1. You need to understand which data needs to be moved. Moving all data based on simplistic "date last accessed" criteria may not be a good idea, as application software and other files may need to be excluded. Run reports from any decent SRM software package to identify candidate data for inclusion in an HSM scheme. Then check with the owner or owner/manager if necessary to ensure that the data is safe to move. Some objections may be registered even for files that haven't been touched in 90 days.
2. You need to know your storage and where you are moving the data. Some arrays will allow data exchanges to occur effortlessly, while others require storage targets to be from the same vendor as the arrays on which data was first stored. With some arrays, vendors use "open APIs" to allow any application to write data to the array, but implement "closed APIs" to restrict your ability to move data off the spindles to another array. Make sure you understand the capabilities and restrictions of each target array in your HSM scheme.
3. Model, simulate and experiment. There are HSM software packages that can be used for a period of time without charge and that provide the means to test your HSM scheme. Use these to set up a test HSM environment before you go live. Absent this advance work, you run the risk of moving files to a lower tier, filling up the space they once occupied on an upper tier, and then discovering that to run a critical year-end report, you need to promote the data back to the tier you demoted it from but lack the space. To prevent tiers of storage from becoming "tears of storage," be patient and test everything.
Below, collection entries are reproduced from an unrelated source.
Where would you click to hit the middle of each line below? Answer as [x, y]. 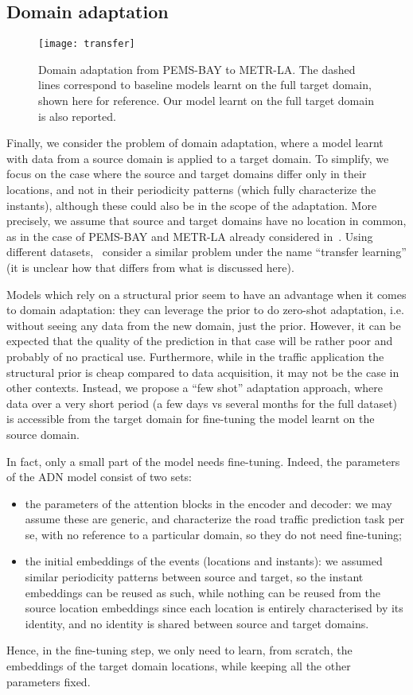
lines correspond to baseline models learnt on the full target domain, [205, 85]
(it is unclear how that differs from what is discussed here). [150, 267]
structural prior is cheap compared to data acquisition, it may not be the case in [203, 372]
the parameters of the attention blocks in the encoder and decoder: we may [208, 503]
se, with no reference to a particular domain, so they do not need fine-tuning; [214, 534]
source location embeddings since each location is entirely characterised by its [214, 608]
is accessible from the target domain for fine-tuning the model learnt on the [191, 419]
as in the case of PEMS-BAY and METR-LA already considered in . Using [190, 236]
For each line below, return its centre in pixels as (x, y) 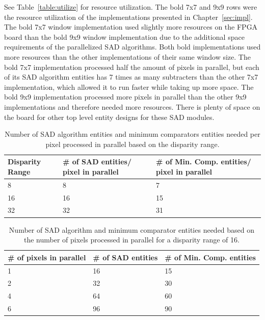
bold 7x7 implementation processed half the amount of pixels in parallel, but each (132, 67)
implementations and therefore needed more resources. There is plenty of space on (132, 106)
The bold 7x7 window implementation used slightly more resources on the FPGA (131, 27)
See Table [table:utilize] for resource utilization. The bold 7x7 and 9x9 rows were (131, 7)
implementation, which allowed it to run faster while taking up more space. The (129, 87)
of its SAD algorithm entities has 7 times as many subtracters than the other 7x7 (131, 77)
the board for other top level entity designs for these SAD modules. (109, 117)
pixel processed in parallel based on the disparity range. (132, 144)
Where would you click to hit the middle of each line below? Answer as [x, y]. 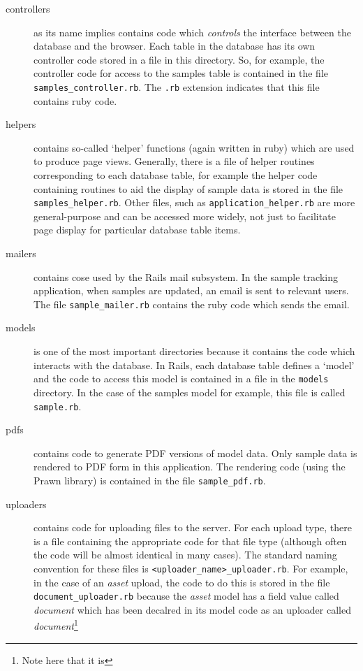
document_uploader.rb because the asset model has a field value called [186, 596]
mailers [21, 253]
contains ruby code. [75, 100]
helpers [21, 124]
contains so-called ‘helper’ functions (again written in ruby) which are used [194, 147]
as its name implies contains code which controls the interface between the [192, 32]
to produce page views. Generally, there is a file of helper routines [174, 161]
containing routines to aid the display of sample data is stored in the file [188, 188]
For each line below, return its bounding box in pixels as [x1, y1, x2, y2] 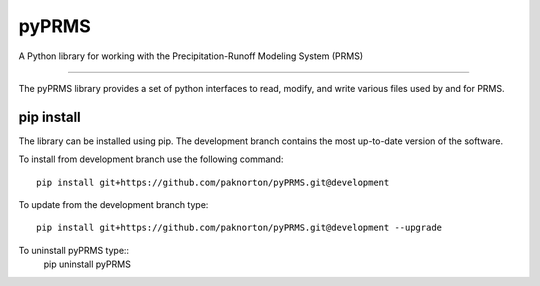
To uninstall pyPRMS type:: [18, 244, 130, 256]
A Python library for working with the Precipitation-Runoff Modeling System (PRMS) [18, 50, 364, 62]
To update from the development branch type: [18, 199, 209, 211]
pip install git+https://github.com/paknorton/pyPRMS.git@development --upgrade [36, 222, 443, 234]
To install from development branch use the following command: [18, 153, 284, 165]
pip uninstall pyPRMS [43, 258, 132, 270]
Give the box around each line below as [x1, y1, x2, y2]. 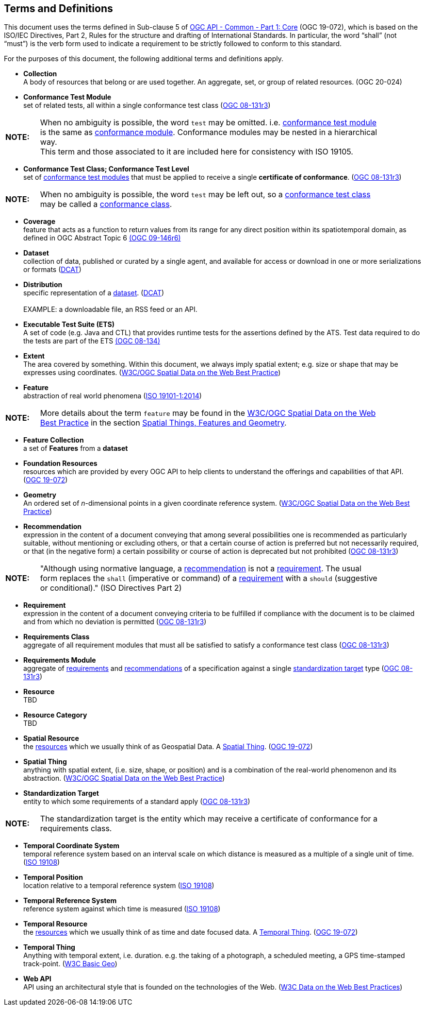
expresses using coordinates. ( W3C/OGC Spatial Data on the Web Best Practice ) [23, 368, 281, 377]
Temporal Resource [23, 920, 87, 928]
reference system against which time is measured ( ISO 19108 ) [23, 905, 221, 913]
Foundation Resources [23, 459, 98, 468]
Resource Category [23, 711, 87, 719]
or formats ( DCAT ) [23, 265, 82, 274]
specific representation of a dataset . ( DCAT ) [23, 289, 164, 297]
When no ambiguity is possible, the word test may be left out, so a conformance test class [40, 189, 371, 200]
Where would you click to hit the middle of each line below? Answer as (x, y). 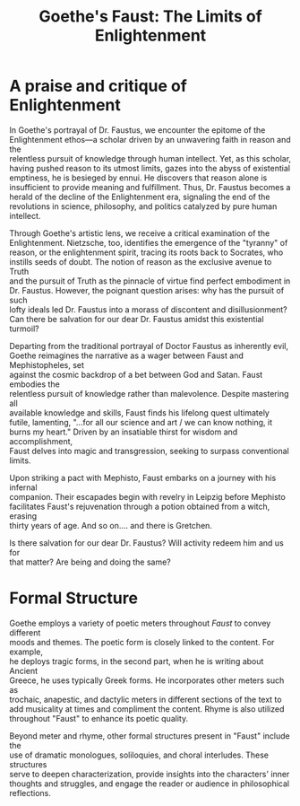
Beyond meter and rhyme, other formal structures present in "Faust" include (150, 736)
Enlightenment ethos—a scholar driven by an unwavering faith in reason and (150, 139)
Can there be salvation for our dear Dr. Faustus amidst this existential (137, 319)
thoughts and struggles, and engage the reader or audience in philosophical (149, 784)
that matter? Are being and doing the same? (90, 562)
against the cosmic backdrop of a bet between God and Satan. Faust (136, 374)
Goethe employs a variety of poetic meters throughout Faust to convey (140, 623)
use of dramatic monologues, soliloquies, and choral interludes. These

The real challenge of tiered storage: Getting the terms straight
In the final analysis, and hybrid technologies aside, storage tiering is a widely used term with little probative value. In some cases, it is described as a strategy for cutting down on capacity demand or for delivering capacity allocation efficiency. Technically speaking, a tiered storage model does neither. While moving data to lower tiers might free up space for new data on the tiers above, this is not the central purpose of storage tiering. Rather, tiering strives to place storage on a tier that makes the most sense from the standpoint of a business-savvy mixture of data access frequency and media cost. As such, its intention is to deliver utilization efficiency, rather than allocation efficiency.
Other vendors, by contrast, describe storage tiering as archiving, which is misleading. Data moves in an HSM scheme from faster tiers to slower ones based on access frequency. Archives typically comprise data sets that are grouped together based on business criteria rather than simple access frequency. Using information lifecycle management policies, which consider the business context of data, may produce a proper archive; HSM does not.
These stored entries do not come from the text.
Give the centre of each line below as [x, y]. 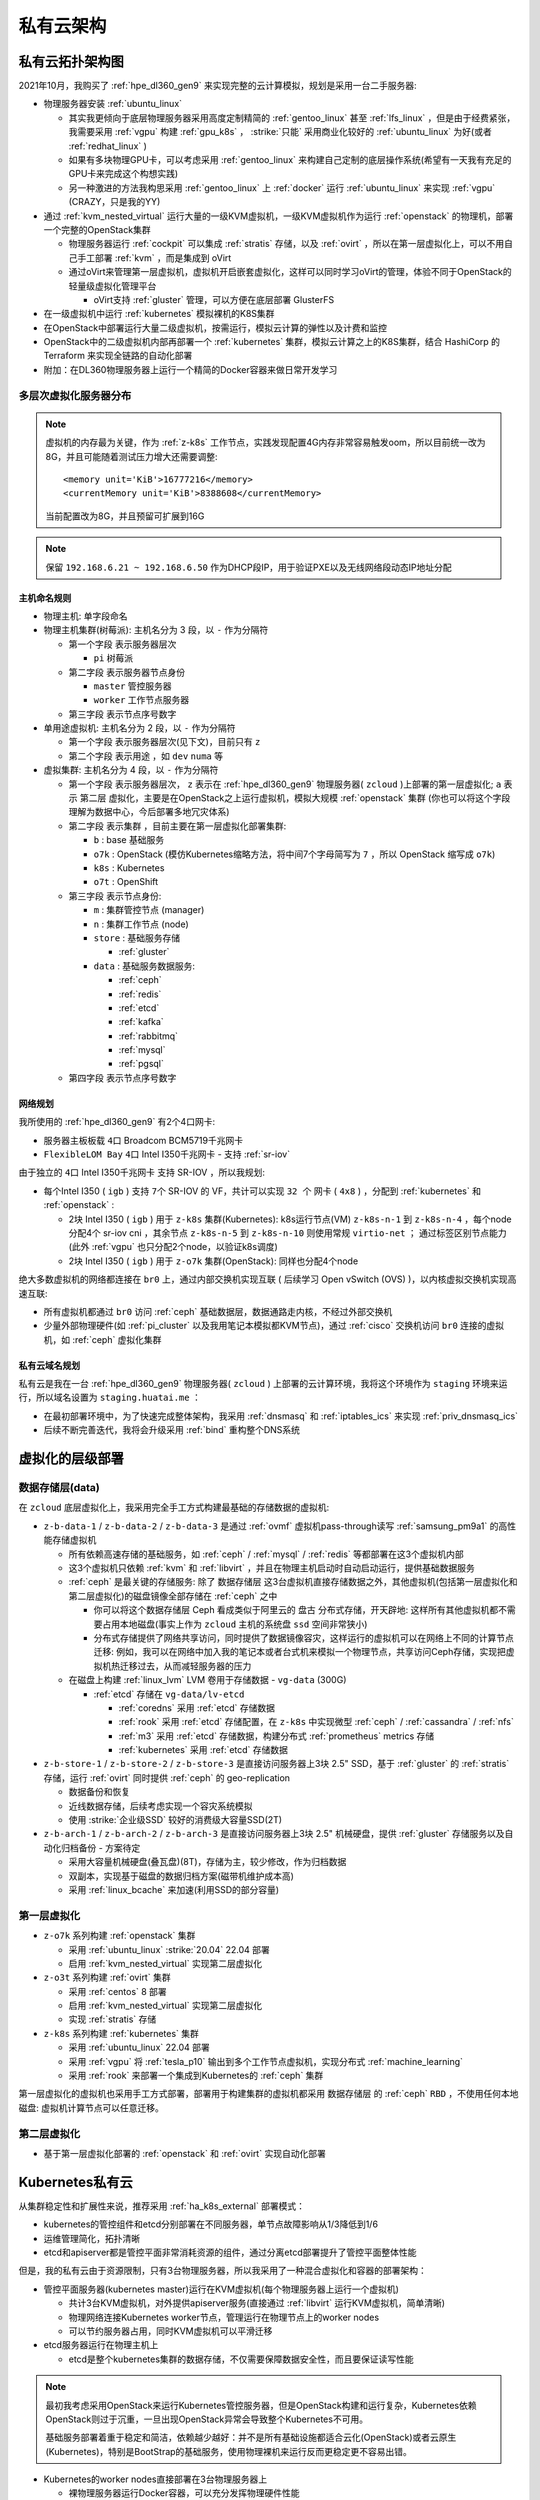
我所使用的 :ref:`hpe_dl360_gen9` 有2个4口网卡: [116, 1122]
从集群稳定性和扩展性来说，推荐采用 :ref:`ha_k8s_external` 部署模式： [161, 2206]
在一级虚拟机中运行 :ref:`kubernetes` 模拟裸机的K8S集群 [159, 314]
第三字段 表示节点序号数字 [122, 714]
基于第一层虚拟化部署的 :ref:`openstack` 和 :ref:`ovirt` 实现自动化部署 [185, 2153]
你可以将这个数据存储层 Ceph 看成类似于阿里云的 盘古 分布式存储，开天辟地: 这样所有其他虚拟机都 [296, 1610]
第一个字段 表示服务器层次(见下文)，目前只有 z [164, 742]
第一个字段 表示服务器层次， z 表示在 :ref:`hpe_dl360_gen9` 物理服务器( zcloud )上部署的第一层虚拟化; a [285, 784]

It is worth mentioning that the arrival of IBM's Linear Tape File System (LTFS) is upping the interest in using a tiered storage model. For files, which comprise more than half of the new data being created and stored today, a tape-based filestore leveraging a tape library front-ended by an LTFS-enabled server can provide an ultra-high-capacity storage platform with a significantly lower cost of ownership than a disk array. Considering that the re-reference rates of user files tend to drop precipitously following 10 days to 30 days of creation, moving older files to a tape repository that acts like a NAS platform may make considerable sense.
While advocates of LTFS include a group with the name Active Archive Alliance, the truth is that LTFS tape is about storage tiering and capacity utilization efficiency measured by access frequency. With the arrival of LTFS file storage, storage tiering may be ready to begin delivering on its long-promised business value case.